Hey, wow time has flown! Didn't realise how long ago I had last worked on this. Anyways, yeah of course! However, I don't have as much spare time as before but I'll try my best to get it done, hopefully, by November.

Also, i hate to disappoint, but this is taking more time as I need to spend more time on my study than expected. I, unfortunately can't give you an eta yet.

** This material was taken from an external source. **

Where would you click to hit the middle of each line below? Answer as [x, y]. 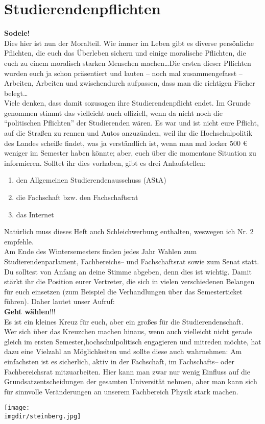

tunetheweb commented 2 years ago

No probs. Thanks for that translation.

tunetheweb commented 2 years ago

Doh! Looks like I gave you the wrong bit of text to translate above :-( That was the next paragraph that was already translated. This was the paragraph I actually wanted translated:

We recognize that some of the color choices for our visualizations do not meet WCAG color contrast requirements. We make a conscious effort to use the more contrasting colors and labels to reduce the impact of this. We hope the detailed descriptions, as well as access to the underlying data itself can help with this issue. We aim to improve the accessibility of our visualization color schemes in future years.

VictorLeP commented 2 years ago

We erkennen dat sommige keuzes voor kleuren in onze visualisaties niet voldoen aan de kleurcontrastvereisten van de WCAG. We doen een bewuste inspanning om de meer contrasterende kleuren en opschriften te gebruiken om de impact hiervan te verminderen. We hopen dat de gedetailleerde beschrijvingen alsook toegang tot de onderliggende gegevens zelf kunnen helpen met dit probleem. We streven ernaar de toegankelijkheid van de kleurschema's in onze visualisaties de komende jaren te verbeteren.

tunetheweb commented 2 years ago

Bedankt @VictorLeP ! Zeer gewaardeerd.

VictorLeP commented 2 years ago

Will also take a stab at translating this year's Privacy chapter (since @noah-vdv is busy).